‘Stretched to the limit.’ Customers ask for relief in CenterPoint Energy rates hearing

State regulators to vote on recommended increase
CenterPoint Energy’s Ohio-based natural gas business applied with the PUCO last October to raise natural rates for people in the Dayton region. STAFF

CenterPoint Energy’s Ohio-based natural gas business applied with the PUCO last October to raise natural rates for people in the Dayton region. STAFF

Nine area people opposed CenterPoint Energy’s proposed higher natural gas rates in a public hearing Tuesday, pleading that inflation and higher costs in general have left them or others pushed to the breaking point.

“My clients are stretched to the limit,” Sham Reddy, a Dayton-area Realtor, told administrative law judges with the Public Utilities Commission of Ohio (PUCO) at the Dayton Municipal Building. The PUCO regulates utilities in Ohio.

“These rates will put my mother out on the street,” declared Valerie Mullikin, executive director of Operation Veteran and Caregiver Support in Piqua.
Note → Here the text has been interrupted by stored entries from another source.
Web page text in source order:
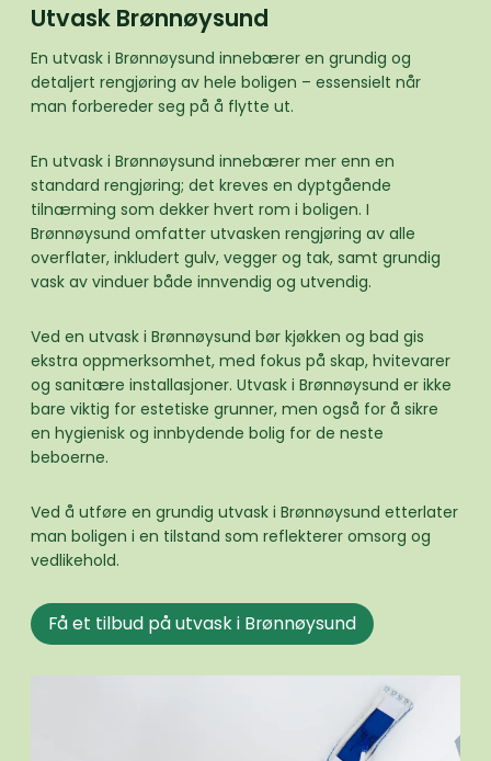
Utvask Brønnøysund
En utvask i Brønnøysund innebærer en grundig og
detaljert rengjøring av hele boligen – essensielt når
man forbereder seg på å flytte ut.
En utvask i Brønnøysund innebærer mer enn en
standard rengjøring; det kreves en dyptgående
tilnærming som dekker hvert rom i boligen. I
Brønnøysund omfatter utvasken rengjøring av alle
overflater, inkludert gulv, vegger og tak, samt grundig
vask av vinduer både innvendig og utvendig.
Ved en utvask i Brønnøysund bør kjøkken og bad gis
ekstra oppmerksomhet, med fokus på skap, hvitevarer
og sanitære installasjoner. Utvask i Brønnøysund er ikke
bare viktig for estetiske grunner, men også for å sikre
en hygienisk og innbydende bolig for de neste
beboerne.
Ved å utføre en grundig utvask i Brønnøysund etterlater
man boligen i en tilstand som reflekterer omsorg og
vedlikehold.
Få et tilbud på utvask i Brønnøysund

CenterPoint Energy’s Ohio-based natural gas business applied with the PUCO last October to raise rates. The company initially said its proposal, if approved, would mean an increase of some $23 per month for the “average residential customer.”

More recently, though, the company said the typical residential customer using 68 hundred cubic feet of gas monthly would see an increase of about $12 under a stipulation recently reached with parties interested in the case.

Staff members for the PUCO have recommended an increase of between 7.94% and nearly 11%. That would mean an average residential increase to $55.55 a month, the commission said.

CenterPoint’s bid for higher rates comes at a time when Dayton-area electric utility AES Ohio seeks to raise its own rates in a separate proposal also before the PUCO.

Public PUCO hearings focused on proposed higher AES Ohio rates are scheduled at 1 p.m. Aug. 7, also at the Dayton Municipal Building, 101 W. Third St., and 6 p.m. Aug. 14, at the same location.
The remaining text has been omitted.